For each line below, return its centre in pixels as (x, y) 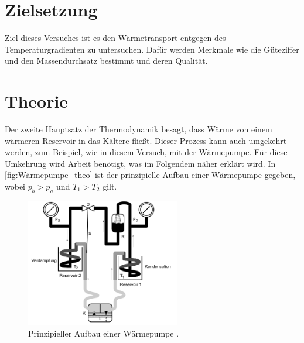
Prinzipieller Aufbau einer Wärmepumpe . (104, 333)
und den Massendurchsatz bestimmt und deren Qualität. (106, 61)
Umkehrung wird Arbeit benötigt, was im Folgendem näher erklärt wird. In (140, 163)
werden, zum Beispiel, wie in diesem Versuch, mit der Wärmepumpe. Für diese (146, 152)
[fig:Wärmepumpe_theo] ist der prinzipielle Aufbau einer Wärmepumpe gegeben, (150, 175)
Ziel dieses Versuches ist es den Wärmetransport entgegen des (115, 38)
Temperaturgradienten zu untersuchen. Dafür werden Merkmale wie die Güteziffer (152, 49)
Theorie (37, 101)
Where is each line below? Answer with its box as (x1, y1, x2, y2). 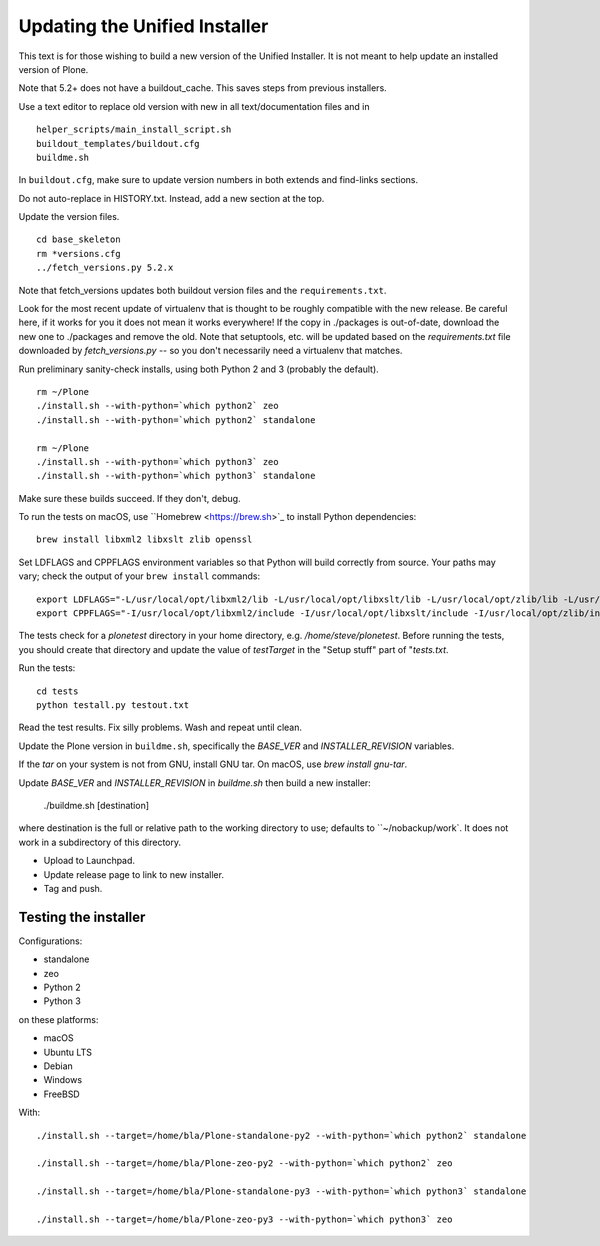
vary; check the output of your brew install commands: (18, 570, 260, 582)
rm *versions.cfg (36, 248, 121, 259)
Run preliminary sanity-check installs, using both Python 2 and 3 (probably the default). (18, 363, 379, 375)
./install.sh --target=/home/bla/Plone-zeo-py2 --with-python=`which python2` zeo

---

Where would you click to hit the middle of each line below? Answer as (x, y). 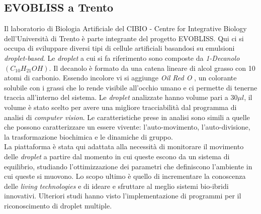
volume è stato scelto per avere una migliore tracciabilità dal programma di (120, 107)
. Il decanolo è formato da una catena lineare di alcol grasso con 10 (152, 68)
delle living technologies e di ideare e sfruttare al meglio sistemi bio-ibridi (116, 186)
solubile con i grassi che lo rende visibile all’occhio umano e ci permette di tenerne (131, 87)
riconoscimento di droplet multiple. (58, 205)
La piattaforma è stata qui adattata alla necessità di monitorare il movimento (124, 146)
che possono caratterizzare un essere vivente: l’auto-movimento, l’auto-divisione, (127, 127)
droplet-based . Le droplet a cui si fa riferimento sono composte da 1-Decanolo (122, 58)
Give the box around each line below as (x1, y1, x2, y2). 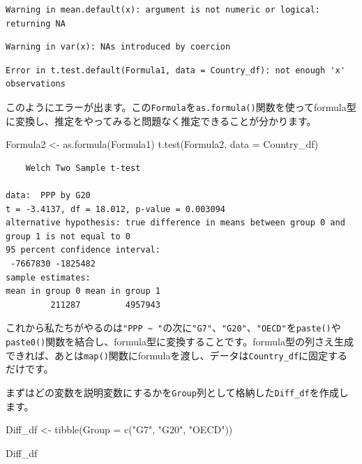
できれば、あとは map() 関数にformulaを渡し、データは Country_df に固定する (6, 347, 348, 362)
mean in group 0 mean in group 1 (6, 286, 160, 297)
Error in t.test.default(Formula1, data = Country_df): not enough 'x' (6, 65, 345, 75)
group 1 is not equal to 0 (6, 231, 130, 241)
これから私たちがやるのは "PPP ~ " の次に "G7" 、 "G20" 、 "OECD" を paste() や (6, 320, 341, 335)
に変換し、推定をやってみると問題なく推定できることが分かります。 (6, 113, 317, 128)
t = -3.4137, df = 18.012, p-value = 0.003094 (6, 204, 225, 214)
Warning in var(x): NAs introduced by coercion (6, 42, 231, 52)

---

Task statement: Search the data above for the string "Aufbau" and report each line that holds it.

Written answer:
Prinzipieller Aufbau einer Wärmepumpe . (104, 333)
[fig:Wärmepumpe_theo] ist der prinzipielle Aufbau einer Wärmepumpe gegeben, (150, 175)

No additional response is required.